A rainha Maria Antonieta
consumiu rios de dinheiro com roupas e joias. Foi caluniada de modo implacável
pelos revolucionários, embora fosse dela o direito de usar assim todo esse
dinheiro que lhe pertencia. Ao ser introduzida aos 15 anos na corte francesa,
uma preceptora despertou sua atenção para o grande papel que poderia exercer em
todo o reino por meio da moda. Realçou a perspectiva, comentando que cada novo
modelo de chapéu, cada novo tipo de renda, geraria meios de vida e condições de
trabalho para milhares de artesãos. Muitos que se dedicavam à tecelagem e à
costura progrediram, criando tecidos e trabalhos maravilhosos voltados para
essa “vaidade” da rainha e das inúmeras damas que a emulavam. Pode-se afirmar
com segurança que o bom gosto, a elegância e vários tipos de artesanato
regrediram ou pararam de progredir quando ela foi caluniada, perseguida e
guilhotinada.
Havia só vaidade culpável no
comportamento dela?

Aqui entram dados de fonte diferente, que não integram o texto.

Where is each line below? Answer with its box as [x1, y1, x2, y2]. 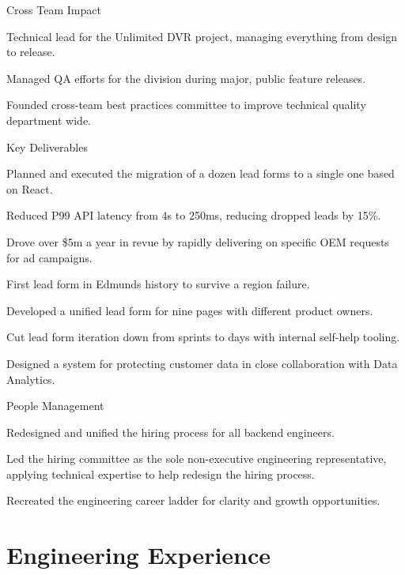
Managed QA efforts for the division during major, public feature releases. [6, 70, 366, 86]
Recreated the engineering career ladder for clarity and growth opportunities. [6, 492, 380, 509]
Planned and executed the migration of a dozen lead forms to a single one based [6, 165, 395, 182]
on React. [6, 180, 53, 197]
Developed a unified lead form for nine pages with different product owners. [6, 302, 373, 318]
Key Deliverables [6, 138, 88, 155]
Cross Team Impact [6, 2, 101, 17]
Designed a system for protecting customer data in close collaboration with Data [6, 355, 398, 371]
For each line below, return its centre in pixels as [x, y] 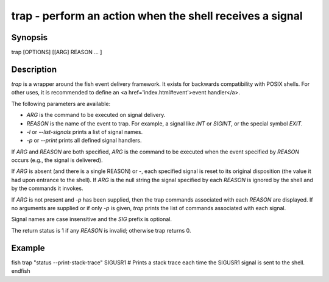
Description [34, 69]
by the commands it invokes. [47, 188]
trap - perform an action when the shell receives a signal [157, 16]
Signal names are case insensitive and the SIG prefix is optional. [91, 219]
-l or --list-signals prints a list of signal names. [85, 132]
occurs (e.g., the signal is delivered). [57, 160]
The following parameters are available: [61, 104]
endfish [21, 271]
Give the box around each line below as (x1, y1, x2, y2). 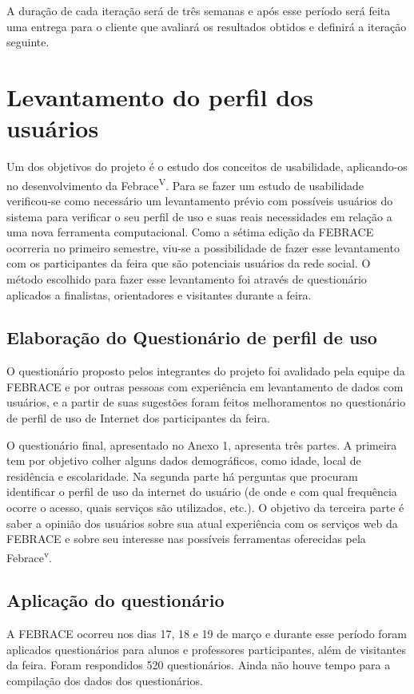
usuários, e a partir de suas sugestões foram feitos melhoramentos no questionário (6, 394, 406, 410)
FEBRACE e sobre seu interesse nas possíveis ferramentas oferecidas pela (6, 530, 366, 547)
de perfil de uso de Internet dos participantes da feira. (6, 410, 270, 426)
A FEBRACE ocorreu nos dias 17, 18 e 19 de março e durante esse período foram (6, 625, 407, 642)
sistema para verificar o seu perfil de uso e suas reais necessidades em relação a (6, 208, 392, 224)
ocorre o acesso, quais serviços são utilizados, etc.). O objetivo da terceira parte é (6, 499, 404, 516)
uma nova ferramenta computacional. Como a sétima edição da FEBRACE (6, 224, 374, 240)
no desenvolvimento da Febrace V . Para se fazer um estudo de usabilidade (6, 174, 364, 193)
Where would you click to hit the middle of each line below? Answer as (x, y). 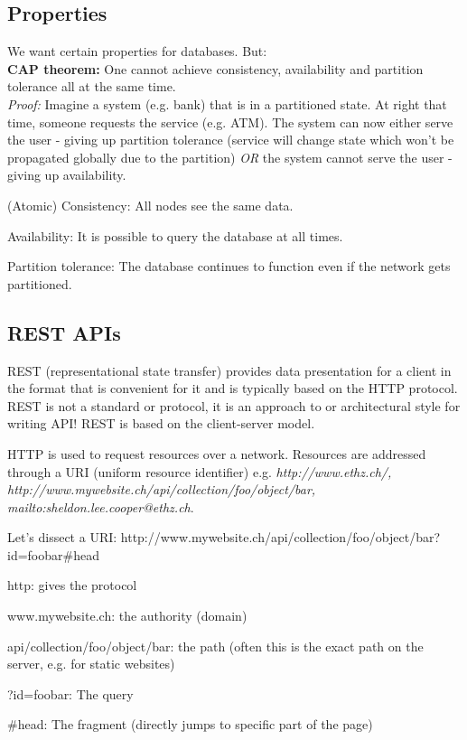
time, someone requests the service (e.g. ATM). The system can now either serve (230, 122)
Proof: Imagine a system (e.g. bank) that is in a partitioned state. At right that (227, 103)
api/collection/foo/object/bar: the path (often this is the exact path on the (215, 646)
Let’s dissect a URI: (62, 537)
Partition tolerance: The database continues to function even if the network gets (229, 266)
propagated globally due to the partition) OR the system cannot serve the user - (230, 157)
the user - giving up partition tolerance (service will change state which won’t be (231, 140)
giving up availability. (67, 175)
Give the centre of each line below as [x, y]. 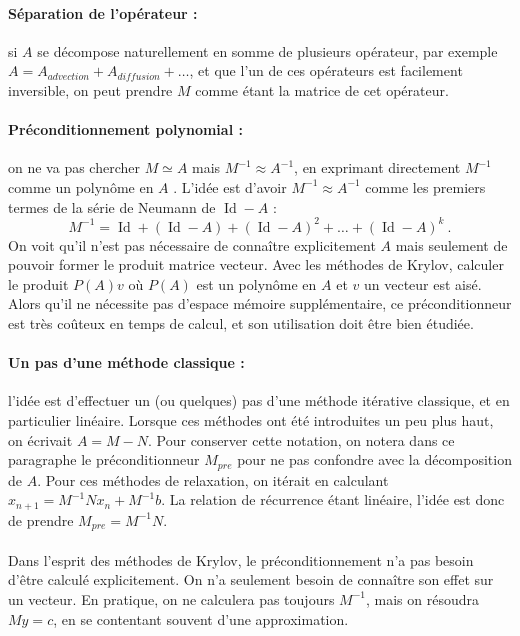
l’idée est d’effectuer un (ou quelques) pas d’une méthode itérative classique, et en [259, 400]
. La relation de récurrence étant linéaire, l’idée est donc [333, 499]
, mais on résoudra [423, 598]
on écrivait [40, 439]
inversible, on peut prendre [90, 89]
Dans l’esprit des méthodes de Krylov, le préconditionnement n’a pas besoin [241, 559]
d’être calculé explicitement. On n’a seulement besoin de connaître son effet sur [251, 579]
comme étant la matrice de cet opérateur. [322, 89]
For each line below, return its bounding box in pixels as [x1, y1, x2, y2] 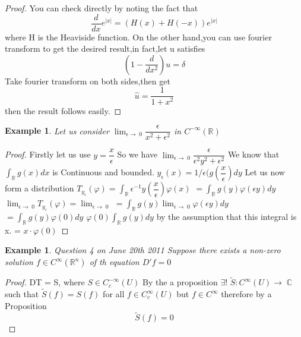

Seria uma afirmação muito tacanha, não lhe parece?
O comportamento social de
outro personagem, que se impôs nos anos seguintes ao martírio de Luís XVI e
Maria Antonieta, deprimiu os bons modos antigos do casal real e dos nobres.
Obras de ficção histórica de Conan Doyle descrevem a vulgaridade e grosseria de
Napoleão em salões onde antes reinavam distinção e elegância. Tentava
comandá-los em ritmo autoritário de caserna e de desfile militar.
Historiadores adeptos da
Revolução Francesa elogiam o gesto dele quando seria coroado imperador na
catedral de Notre Dame. O cerimonial exigia, por tradição e por motivos
simbólicos, que a coroa lhe fosse colocada na cabeça pelo representante do
poder espiritual. No momento em que isso seria feito, ele tomou a coroa e “se
coroou”. Arrogância? Vaidade? Orgulho? Tudo isso e ainda outros vícios se podem
ver nesse e em incontáveis outros gestos desse déspota.
Com a ascensão dele ao comando
da França e de quase toda a Europa, subiu também toda a sua família, cujos
membros foram enfeitados com cargos e títulos em profusão. Durante um encontro
dos irmãos autopromovidos, um deles comentou: “Quem diria, hein! Ah, se papai
nos visse!”. Simples manifestação de vaidade? Não, esse comentário denota
muitas outras más tendências descontroladas.
Na grande feira mundial das
vaidades, ou vanity fair, líderes exponenciais como Luís XIV e Maria Antonieta
impulsionam o progresso verdadeiro, atraem para cima, para o que é bom e belo.
Para estimular decadências como a que o imperador corso praticou e inspirou,
não faltam hoje degenerados, artificialmente engrandecidos como reis do rock,
da arte moderna e de tantos outros desvarios. Também proliferam os seus
admiradores, e ambos se multiplicam num círculo literalmente vicioso. Enquanto
isso o mundo gira, numa competição desenfreada pelo maior grau de decadência.